TKG Deployment setup on vCenter 7.0.1.00100 via Workload Management

However, for the purposes of this post and to support older versions of ESX (vSphere 6.7u3 and vSphere 7.0) and vCenter we’re going to be using the TKG client utility which spins up its own simple to use web UI anyway for deploying Kubernetes.

Installing Tanzu Kubernetes Grid (TKG)

Note: You will require a VMware account to download these files.

  • VMware Tanzu Kubernetes Grid 1.2.0 CLI
    tkg is used to install, manage and upgrade the Kubernetes cluster running on top vCenter.
  • VMware Tanzu Kubernetes Grid 1.2.0 OVAs for Kubernetes
    In order to deploy the TKG. The setup requires the Photon container image photon-3-v1.17.3_vmware.2.ova. Used for both the workers and management VMs.
  • Kubectl 1.19.1 for VMware Tanzu Kubernetes Grid 1.2.0
    kubectl is a command line tool used to administer your Kubernetes cluster from the command line.
  • VMware Tanzu Kubernetes Grid Extensions Manifest 1.2.0
    Additional services, configuration and RBAC changes that are applied to your cluster post installation.

Prerequisites

Installing kubectl

wget https://download2.vmware.com/software/TKG/1.2.0/kubectl-linux-v1.19.1-vmware.2.gz
gunzip kubectl-linux-v1.19.1-vmware.2.gz
sudo mv kubectl-mac-v1.19.1-vmware.2 /usr/local/bin/kubectl
sudo chmod +x /usr/local/bin/kubectl

Installing docker

If you’re running Mac OSX you can make use of the Docker Desktop app.

sudo apt-get update
sudo apt-get install apt-transport-https \
ca-certificates curl gnupg-agent software-properties-common
curl -fsSL https://download.docker.com/linux/ubuntu/gpg | sudo apt-key add -
sudo apt-key fingerprint 0EBFCD88
sudo add-apt-repository \
"deb [arch=amd64] https://download.docker.com/linux/ubuntu \
$(lsb_release -cs) \
stable"
sudo apt-get update
sudo apt-get install docker-ce docker-ce-cli containerd.io

Lastly, you’ll need to give your current user permission to interact with the docker daemon.

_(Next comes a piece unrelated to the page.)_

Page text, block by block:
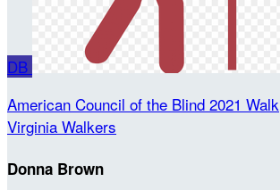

sudo usermod -aG docker <your-user>

Installing Tanzu (tkg)

wget https://download2.vmware.com/software/TKG/1.2.0/tkg-darwin-amd64-v1.2.0-vmware.1.tar.gz
tar -zxvf tkg-linux-amd64-v1.2.0-vmware.1.tar.gz
cd tkg
sudo mv tkg-linux-amd64-v1.2.0+vmware.1 /usr/local/bin/tkg
sudo chmod +x /usr/local/bin/tkg

Once installed you can run tkg version to check tkg is working and installed into your system PATH.

Importing the OVA images

Once the OVA has been imported its deployed as a VM. Do not power on the VM. The last step is to convert it back into a template so it can be used by the TKG installer.

Right click on the imported VM photon-3-kube-v1.19.1+vmware.2a , select the “Template” menu item and choose “Convert to template”. This will take a few moments and the Template will now be visible under the “VMS and Templates” view.

Optional prerequisites

Installing Tanzu Kubernetes Grid

tkg init --ui

Once you run the command your browser should automatically open and point your browser to: http://127.0.0.1:8080/

The Tanzu Kubernetes Grid installation screen.

Choose the “VMware vSphere” deploy option. The next series of steps will help configure the TKG deployment.

The first step is to connect to your vSphere vCenter instance with your administrator credentials. Upon clicking “connect” you’ll see your available data-centers show up. TKG also requires your RSA public key, in order for management cluster to use for management.

TKG installation setup.

Your SSH RSA key is usually located within your home directory:

cat .ssh/id_rsa.pub

If the file doesn't exist or you need to create a new RSA key you can generate one like so:

ssh-keygen -t rsa -C "your@email.com"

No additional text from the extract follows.